Бродман чувствовал, что с трудом держится на ногах. Он пробрался через кухню, мимо контейнеров со сливочным сыром, затянутых пленкой, и заковылял по темному коридору, постукивая металлической тростью. Единственное, чего ему хотелось, – это прилечь в спальне Рути и закрыть глаза. Но когда Бродман открыл дверь, то увидел, что кровать завалена кучей пальто и шарфов. Глаза его наполнились горячими слезами. Он почувствовал, как изнутри рвется крик – вопль человека, которому отказано в милосердии. Но вместо крика он услышал тихое гуканье. Бродман развернулся и увидел в углу, возле качалки, колыбель-корзину. Младенец открыл крошечный ротик. На мгновение Бродману показалось, что он сейчас закричит или даже заговорит. Но вместо этого младенец поднял крошечный красноватый кулачок и попытался засунуть его в рот. Бродман шагнул к нему, ощутив прилив эмоций. Младенец почувствовал, что в его мире света и тени что-то поменялось, и повернул голову. Широко распахнутые глаза вопросительно смотрели на деда. В том конце коридора уже готовили ярмо и лезвие. Что же делать, как помочь мальчику?
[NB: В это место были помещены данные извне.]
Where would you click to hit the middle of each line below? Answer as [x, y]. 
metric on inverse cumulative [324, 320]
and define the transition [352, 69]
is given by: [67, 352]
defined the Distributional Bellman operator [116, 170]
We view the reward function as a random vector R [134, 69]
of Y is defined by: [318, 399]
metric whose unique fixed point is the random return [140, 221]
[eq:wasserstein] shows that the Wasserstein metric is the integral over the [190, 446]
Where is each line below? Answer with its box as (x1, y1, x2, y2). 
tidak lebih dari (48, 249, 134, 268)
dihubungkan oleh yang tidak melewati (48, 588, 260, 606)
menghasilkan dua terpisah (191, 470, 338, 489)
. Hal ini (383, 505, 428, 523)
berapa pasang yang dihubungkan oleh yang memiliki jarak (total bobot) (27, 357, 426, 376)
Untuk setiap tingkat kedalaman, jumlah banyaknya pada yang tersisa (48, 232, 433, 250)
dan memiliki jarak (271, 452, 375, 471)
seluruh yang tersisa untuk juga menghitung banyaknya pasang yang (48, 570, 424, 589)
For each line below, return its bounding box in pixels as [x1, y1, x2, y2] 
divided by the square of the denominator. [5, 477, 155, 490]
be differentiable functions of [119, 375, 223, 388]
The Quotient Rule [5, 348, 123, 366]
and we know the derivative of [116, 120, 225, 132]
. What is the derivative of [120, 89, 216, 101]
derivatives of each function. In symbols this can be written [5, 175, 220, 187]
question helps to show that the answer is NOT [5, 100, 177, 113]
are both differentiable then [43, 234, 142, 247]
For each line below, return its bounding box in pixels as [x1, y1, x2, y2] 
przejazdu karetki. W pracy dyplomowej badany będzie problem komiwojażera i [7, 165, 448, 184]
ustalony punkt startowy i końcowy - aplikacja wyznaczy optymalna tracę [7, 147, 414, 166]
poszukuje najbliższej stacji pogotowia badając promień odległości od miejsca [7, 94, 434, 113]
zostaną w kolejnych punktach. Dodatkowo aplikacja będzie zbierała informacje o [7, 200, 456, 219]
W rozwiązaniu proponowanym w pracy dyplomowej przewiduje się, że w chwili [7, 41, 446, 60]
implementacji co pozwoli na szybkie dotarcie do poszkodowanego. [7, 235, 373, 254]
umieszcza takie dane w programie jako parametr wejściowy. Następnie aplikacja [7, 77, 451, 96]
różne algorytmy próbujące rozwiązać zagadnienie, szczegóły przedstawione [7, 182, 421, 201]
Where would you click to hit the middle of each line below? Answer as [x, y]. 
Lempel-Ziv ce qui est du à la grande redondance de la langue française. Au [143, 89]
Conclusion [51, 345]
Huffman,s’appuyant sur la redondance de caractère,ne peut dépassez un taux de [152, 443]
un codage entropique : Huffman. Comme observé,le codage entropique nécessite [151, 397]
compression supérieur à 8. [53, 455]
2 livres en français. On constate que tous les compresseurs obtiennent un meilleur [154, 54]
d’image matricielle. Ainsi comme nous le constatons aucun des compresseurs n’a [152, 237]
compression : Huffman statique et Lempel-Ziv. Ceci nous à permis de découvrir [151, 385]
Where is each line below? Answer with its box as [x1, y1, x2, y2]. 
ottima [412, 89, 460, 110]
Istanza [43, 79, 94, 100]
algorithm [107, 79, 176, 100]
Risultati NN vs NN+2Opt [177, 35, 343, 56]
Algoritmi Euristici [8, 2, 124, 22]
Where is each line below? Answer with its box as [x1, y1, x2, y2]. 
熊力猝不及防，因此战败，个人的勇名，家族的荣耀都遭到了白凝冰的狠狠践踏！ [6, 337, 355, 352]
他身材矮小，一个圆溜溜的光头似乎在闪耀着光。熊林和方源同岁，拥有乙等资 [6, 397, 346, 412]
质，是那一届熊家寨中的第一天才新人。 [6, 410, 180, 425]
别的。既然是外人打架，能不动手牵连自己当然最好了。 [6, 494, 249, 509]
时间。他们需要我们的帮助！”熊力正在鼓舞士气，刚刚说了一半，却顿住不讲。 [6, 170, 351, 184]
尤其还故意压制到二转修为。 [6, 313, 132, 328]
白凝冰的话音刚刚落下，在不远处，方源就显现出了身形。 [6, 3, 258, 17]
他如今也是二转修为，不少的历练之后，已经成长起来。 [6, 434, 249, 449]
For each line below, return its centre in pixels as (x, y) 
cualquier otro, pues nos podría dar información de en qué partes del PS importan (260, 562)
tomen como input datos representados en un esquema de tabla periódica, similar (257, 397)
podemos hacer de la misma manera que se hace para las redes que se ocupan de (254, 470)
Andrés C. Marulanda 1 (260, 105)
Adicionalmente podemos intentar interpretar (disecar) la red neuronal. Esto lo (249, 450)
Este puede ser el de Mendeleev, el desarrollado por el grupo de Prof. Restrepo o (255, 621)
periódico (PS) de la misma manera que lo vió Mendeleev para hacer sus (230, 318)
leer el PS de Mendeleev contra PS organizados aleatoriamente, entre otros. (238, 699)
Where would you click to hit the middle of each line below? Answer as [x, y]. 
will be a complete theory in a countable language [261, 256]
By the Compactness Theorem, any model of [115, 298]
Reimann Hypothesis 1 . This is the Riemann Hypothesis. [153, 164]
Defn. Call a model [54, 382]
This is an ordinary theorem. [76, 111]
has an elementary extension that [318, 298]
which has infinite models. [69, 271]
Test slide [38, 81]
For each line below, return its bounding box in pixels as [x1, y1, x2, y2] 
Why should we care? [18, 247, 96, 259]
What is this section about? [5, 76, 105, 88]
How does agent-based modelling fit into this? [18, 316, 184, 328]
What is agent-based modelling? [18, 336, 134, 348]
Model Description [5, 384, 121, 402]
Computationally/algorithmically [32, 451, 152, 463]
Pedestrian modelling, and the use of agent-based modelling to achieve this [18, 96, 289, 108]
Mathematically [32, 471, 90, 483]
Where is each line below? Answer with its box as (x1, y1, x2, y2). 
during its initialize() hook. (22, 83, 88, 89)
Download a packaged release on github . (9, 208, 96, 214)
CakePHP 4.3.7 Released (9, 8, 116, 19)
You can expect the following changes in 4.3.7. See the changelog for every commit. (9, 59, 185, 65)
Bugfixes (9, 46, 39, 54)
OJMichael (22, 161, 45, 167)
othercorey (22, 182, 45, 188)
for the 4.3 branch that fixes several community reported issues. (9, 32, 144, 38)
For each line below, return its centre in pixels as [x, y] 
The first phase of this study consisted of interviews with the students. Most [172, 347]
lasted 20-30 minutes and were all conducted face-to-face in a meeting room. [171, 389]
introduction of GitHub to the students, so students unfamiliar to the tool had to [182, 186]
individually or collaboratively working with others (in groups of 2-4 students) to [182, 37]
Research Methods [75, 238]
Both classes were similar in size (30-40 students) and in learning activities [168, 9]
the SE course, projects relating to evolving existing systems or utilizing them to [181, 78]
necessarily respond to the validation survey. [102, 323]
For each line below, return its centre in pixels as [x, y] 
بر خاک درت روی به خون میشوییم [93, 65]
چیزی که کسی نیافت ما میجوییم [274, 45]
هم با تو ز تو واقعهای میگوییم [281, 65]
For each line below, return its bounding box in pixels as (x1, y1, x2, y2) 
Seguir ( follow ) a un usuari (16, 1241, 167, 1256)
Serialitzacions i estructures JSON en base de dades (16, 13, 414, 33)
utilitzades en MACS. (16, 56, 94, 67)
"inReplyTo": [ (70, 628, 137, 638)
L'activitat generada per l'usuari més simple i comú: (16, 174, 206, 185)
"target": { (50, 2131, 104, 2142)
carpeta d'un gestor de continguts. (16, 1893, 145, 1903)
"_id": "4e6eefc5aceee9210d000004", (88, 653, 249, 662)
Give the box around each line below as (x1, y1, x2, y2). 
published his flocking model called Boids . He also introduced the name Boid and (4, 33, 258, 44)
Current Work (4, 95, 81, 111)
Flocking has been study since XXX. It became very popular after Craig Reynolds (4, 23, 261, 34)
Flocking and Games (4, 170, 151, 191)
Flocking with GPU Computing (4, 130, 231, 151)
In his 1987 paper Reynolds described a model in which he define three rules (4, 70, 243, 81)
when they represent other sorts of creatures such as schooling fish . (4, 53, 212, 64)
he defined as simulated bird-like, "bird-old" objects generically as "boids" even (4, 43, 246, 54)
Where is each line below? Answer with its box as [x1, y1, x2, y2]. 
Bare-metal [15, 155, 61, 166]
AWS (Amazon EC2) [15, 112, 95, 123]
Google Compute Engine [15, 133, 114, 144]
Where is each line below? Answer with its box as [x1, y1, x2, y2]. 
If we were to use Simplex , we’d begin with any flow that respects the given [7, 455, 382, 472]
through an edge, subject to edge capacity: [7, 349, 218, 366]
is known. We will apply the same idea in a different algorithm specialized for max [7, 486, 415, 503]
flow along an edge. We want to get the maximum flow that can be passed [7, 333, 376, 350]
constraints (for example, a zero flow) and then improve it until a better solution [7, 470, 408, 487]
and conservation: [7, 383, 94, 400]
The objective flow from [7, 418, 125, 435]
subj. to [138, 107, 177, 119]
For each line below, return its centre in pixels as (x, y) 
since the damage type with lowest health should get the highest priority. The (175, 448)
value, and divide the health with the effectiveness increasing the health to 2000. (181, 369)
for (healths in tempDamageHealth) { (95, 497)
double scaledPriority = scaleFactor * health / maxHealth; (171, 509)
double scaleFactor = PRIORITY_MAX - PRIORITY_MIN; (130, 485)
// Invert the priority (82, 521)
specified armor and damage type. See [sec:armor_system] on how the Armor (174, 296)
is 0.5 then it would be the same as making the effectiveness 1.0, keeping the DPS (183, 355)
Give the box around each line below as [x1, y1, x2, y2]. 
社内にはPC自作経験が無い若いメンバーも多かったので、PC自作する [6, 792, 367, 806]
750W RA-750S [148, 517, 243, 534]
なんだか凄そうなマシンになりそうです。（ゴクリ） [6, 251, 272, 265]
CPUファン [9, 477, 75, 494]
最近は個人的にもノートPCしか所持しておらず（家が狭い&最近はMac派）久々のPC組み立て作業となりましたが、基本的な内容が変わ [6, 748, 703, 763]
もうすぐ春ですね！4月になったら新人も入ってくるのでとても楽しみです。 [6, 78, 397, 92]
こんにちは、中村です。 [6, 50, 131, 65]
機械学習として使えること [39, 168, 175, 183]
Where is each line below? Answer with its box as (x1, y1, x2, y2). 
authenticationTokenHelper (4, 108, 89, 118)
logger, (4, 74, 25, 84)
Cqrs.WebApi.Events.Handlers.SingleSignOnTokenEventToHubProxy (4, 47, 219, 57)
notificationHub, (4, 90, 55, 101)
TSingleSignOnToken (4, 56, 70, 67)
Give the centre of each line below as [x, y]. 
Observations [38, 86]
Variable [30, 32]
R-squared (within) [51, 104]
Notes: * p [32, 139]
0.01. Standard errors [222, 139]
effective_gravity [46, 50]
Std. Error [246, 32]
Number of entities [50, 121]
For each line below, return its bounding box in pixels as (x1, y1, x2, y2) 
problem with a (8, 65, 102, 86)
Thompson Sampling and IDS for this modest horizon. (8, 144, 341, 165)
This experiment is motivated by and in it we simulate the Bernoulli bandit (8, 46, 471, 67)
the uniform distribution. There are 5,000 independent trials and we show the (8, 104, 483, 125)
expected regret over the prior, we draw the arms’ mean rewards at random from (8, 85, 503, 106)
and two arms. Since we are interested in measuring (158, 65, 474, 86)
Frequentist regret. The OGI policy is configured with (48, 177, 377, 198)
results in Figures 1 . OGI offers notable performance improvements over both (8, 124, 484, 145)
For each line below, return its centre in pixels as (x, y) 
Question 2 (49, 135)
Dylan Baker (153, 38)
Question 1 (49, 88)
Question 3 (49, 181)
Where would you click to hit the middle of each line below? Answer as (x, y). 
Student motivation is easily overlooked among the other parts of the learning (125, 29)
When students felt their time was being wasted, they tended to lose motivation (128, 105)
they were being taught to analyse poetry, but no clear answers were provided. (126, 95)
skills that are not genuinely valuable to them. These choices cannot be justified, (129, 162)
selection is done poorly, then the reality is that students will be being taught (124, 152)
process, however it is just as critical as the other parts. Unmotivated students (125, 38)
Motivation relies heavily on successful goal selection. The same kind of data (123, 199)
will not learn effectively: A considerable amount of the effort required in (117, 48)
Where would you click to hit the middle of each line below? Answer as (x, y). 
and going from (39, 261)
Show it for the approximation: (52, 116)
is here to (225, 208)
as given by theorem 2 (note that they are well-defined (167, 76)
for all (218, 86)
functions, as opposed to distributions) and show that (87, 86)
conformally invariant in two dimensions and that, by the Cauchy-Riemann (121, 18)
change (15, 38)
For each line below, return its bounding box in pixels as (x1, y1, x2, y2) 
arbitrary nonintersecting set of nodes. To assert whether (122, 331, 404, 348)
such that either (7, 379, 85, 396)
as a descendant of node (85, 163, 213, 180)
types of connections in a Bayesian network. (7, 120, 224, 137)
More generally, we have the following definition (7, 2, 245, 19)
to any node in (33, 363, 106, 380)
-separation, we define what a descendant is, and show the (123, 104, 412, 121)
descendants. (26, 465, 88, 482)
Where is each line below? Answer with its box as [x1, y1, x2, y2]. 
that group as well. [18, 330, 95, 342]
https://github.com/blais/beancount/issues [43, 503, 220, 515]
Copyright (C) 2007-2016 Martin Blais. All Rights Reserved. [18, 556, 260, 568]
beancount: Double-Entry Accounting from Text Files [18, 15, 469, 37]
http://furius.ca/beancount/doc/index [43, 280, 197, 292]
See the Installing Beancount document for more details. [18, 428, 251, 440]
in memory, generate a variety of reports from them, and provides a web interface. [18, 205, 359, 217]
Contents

Через служебную дверь он выбрался на пожарную лестницу. Трость Бродман бросил и с трудом взобрался, цепляясь за перила, на два пролета вверх. Мышцы живота болели. Корзинку три раза пришлось ставить на пол, чтобы перевести дух. Но наконец они добрались до верха, и Бродман отодвинул металлический засов двери, ведущей на крышу.

Сидевшие на карнизе птицы с шумом взлетели. Под ногами у Бродмана во всех направлениях раскинулся город. Отсюда он казался тихим, почти неподвижным. К западу Бродман увидел огромные баржи на Гудзоне и скалы далекого Нью-Джерси. Тяжело дыша, он поставил корзинку на рубероид. Младенец заерзал, почувствовав холодный воздух, и удивленно заморгал. Бродмана пробило дрожью от любви к нему. Его прекрасное лицо было совсем незнакомым, никого не повторяющим. Ребенок, которого еще не измерили, равный только самому себе. Может быть, он не будет похож ни на кого из них.

Внизу уже, наверное, обнаружили его отсутствие. Уже подали сигнал тревоги, в квартире уже воцарилась суматоха. Бродман чувствовал сквозь шелковую рубашку колючие уколы ветра. Никакого плана у него не было. Если он и надеялся на подсказку, здесь ее не найти. Свинцовое небо закрыло небосвод. С трудом наклонившись, Бродман достал ребенка из корзинки. Его крошечная головка откинулась назад, но Бродман поймал ее и нежно уложил на сгиб своего локтя. Он принялся легонько покачиваться, как когда-то делал его отец рано утром, обвязав черные полоски вокруг руки и головы. Если он и плакал, то сам того не замечал. Бродман погладил пальцем мягкую щечку младенца. Ребенок терпеливо смотрел на него серыми глазами. Но Бродман не знал, что такое он должен ему рассказать. Вернувшись к жизни, он перестал понимать бесконечную мудрость мертвых.